What to do: Where in the listing does the string "growth" appear? Copy every line that holds it.

##### Source data

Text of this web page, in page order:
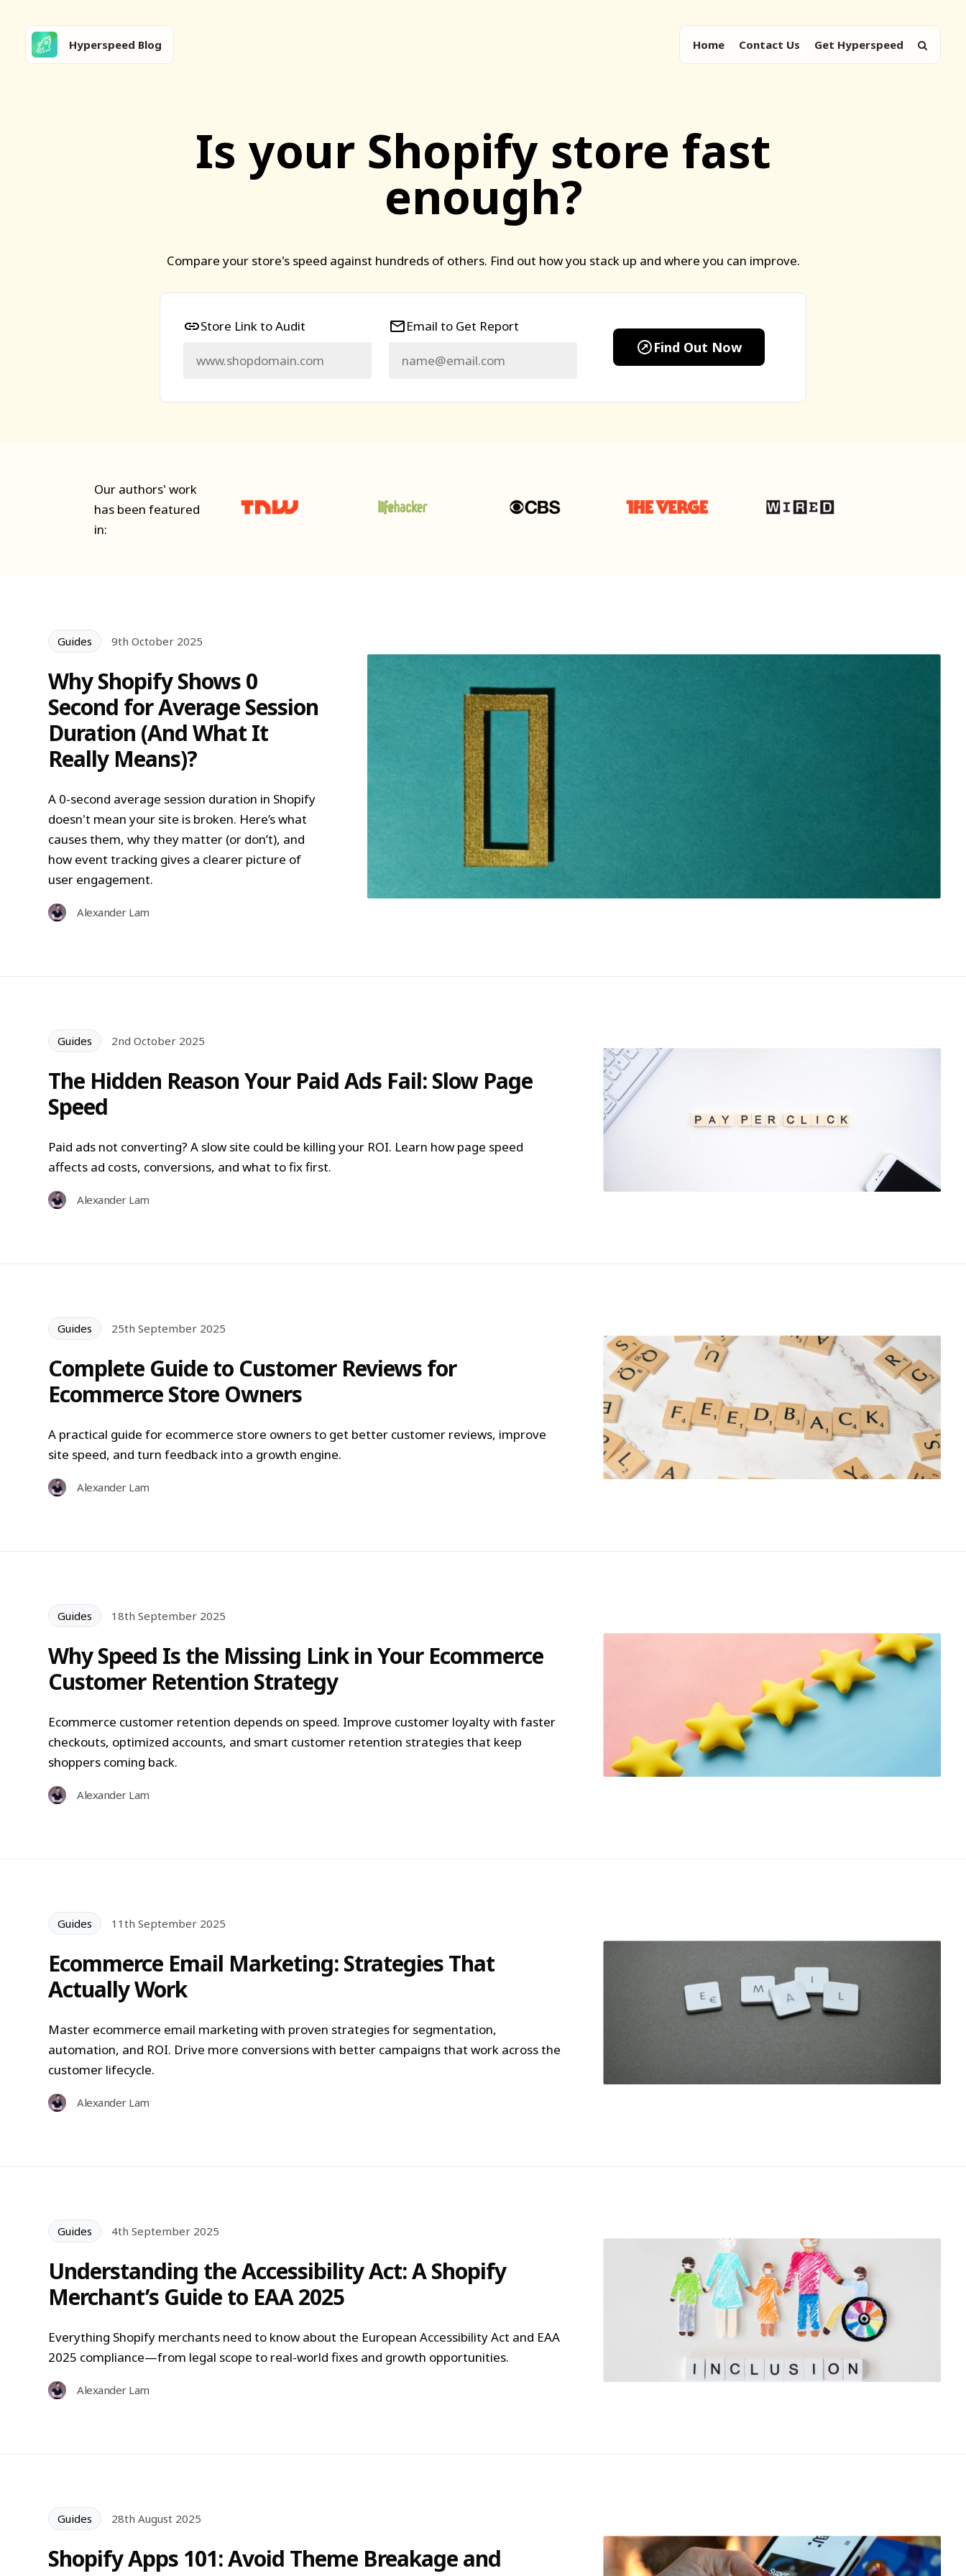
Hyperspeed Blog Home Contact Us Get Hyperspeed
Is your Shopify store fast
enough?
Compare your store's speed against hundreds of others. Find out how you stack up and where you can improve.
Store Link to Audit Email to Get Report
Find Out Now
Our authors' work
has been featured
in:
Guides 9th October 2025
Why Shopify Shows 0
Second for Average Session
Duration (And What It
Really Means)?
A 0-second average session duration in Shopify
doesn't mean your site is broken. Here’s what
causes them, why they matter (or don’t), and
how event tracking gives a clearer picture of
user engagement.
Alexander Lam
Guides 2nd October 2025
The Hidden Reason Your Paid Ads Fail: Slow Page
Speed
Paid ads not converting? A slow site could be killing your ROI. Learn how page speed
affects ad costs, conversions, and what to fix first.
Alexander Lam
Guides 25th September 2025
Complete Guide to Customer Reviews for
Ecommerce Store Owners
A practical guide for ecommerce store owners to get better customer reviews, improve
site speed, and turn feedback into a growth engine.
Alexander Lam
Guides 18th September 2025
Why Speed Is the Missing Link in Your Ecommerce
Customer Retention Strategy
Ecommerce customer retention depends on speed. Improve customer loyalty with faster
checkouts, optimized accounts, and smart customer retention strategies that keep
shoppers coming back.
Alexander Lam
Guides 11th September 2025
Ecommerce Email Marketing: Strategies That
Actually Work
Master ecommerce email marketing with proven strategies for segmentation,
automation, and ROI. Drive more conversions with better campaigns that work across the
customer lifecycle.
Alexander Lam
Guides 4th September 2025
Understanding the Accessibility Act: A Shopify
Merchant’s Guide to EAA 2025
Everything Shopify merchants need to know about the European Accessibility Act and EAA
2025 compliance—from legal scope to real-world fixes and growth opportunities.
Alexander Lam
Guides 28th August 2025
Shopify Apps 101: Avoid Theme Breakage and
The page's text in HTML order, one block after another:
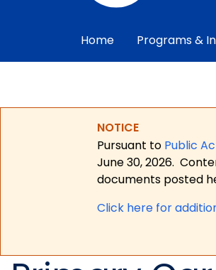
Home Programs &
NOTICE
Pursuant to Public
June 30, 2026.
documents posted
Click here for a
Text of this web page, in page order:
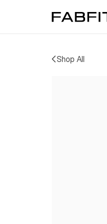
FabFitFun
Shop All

##########

Expected answer:
site speed, and turn feedback into a growth engine.
2025 compliance—from legal scope to real-world fixes and growth opportunities.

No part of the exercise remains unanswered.